Problem to solve:
Please return only the lines from the one holding "( JonassenandHenning:1996? ))." through the one holding "Cowan ( Cowan:2000?", exactly as they appear in the records below, both ends included.

Stored dataset items
******

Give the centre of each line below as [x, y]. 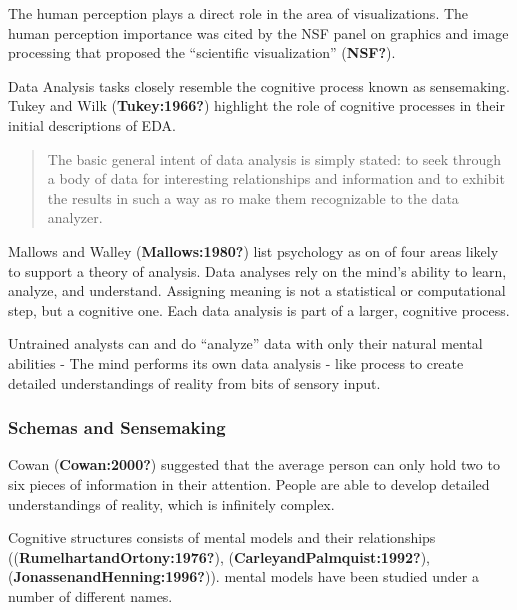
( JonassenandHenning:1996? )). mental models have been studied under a [243, 576]
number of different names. [90, 595]
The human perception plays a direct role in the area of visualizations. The [238, 13]
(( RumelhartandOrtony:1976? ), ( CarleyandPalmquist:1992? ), [219, 556]
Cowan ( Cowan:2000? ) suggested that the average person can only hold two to [254, 464]
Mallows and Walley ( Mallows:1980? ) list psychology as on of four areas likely [253, 250]
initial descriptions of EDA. [92, 124]
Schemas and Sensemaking [117, 427]

******

Output for this task:
( JonassenandHenning:1996? )). mental models have been studied under a [243, 576]
number of different names. [90, 595]
The human perception plays a direct role in the area of visualizations. The [238, 13]
(( RumelhartandOrtony:1976? ), ( CarleyandPalmquist:1992? ), [219, 556]
Cowan ( Cowan:2000? ) suggested that the average person can only hold two to [254, 464]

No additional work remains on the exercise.